- PROMPT -
Search the listing below for the line with "Web page text", then write out that line and every one after it exactly, without the pictures.
------------------------
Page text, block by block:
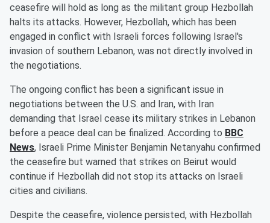
ceasefire will hold as long as the militant group Hezbollah
halts its attacks. However, Hezbollah, which has been
engaged in conflict with Israeli forces following Israel's
invasion of southern Lebanon, was not directly involved in
the negotiations.
The ongoing conflict has been a significant issue in
negotiations between the U.S. and Iran, with Iran
demanding that Israel cease its military strikes in Lebanon
before a peace deal can be finalized. According to BBC
News, Israeli Prime Minister Benjamin Netanyahu confirmed
the ceasefire but warned that strikes on Beirut would
continue if Hezbollah did not stop its attacks on Israeli
cities and civilians.
Despite the ceasefire, violence persisted, with Hezbollah
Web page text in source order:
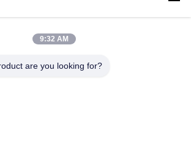
Processing Machine
9:32 AM
are you looking for?
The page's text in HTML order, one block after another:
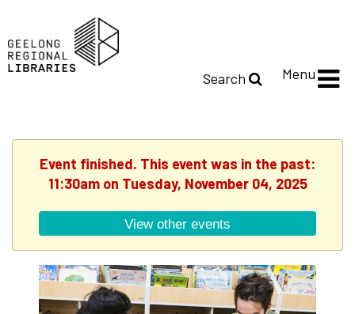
------------------------
- WRITTEN SOLUTION -
Web page text in source order:
Processing Machine
9:32 AM
are you looking for?
The page's text in HTML order, one block after another:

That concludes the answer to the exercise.